Data supplied Block Start

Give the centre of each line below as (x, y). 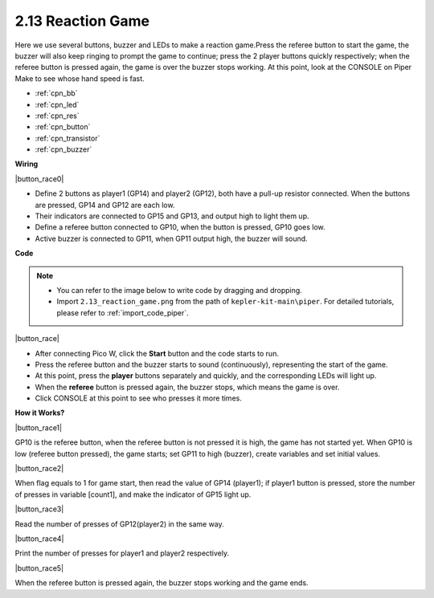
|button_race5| (39, 568)
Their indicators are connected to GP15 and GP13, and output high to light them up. (172, 216)
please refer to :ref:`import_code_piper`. (123, 312)
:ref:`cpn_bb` (56, 93)
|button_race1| (39, 427)
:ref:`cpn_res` (57, 116)
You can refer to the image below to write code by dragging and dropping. (180, 290)
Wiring (27, 164)
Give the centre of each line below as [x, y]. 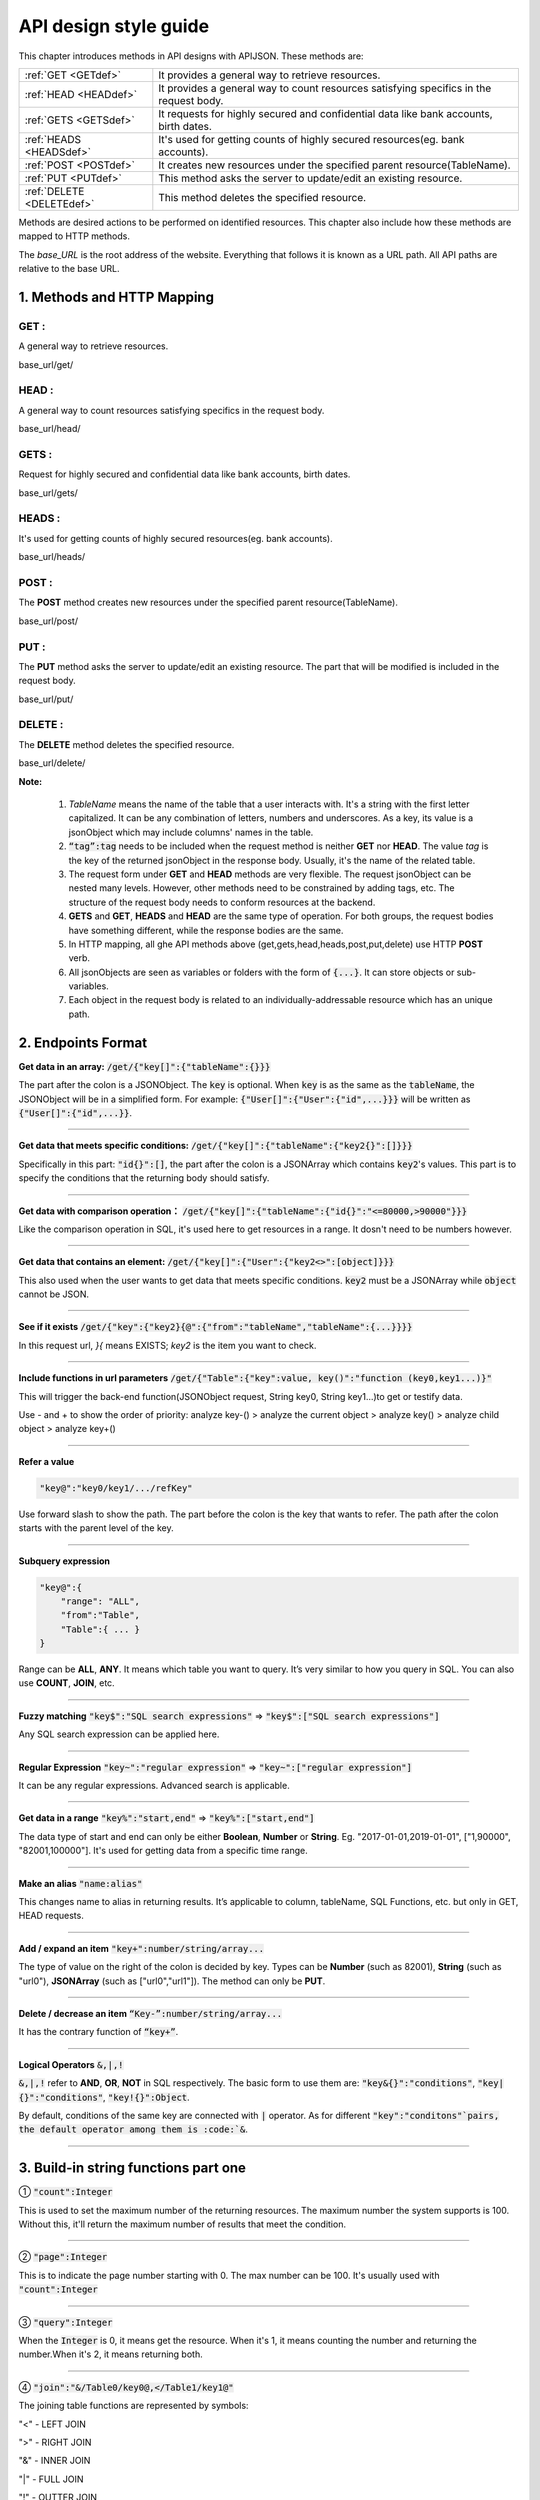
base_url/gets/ [48, 492]
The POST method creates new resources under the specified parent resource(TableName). [208, 602]
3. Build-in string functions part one [132, 2168]
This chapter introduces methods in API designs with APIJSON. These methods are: [191, 56]
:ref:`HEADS [53, 139]
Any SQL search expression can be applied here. [119, 1734]
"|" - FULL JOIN [51, 2479]
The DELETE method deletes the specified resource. [126, 744]
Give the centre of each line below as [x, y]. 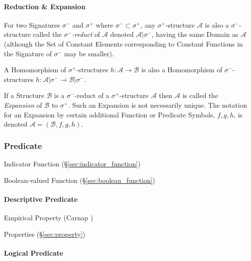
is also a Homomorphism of [182, 70]
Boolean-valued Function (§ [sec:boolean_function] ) [80, 180]
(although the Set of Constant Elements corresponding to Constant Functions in [124, 43]
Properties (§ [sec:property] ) [45, 234]
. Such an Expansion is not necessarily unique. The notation [158, 105]
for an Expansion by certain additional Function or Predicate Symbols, [109, 114]
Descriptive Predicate [41, 199]
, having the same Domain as [195, 34]

Data supplied Block End

What you are asked to do:
I need every line of the material that includes "Expansion", so please copy them out.

Result for this task:
. Such an Expansion is not necessarily unique. The notation [158, 105]
for an Expansion by certain additional Function or Predicate Symbols, [109, 114]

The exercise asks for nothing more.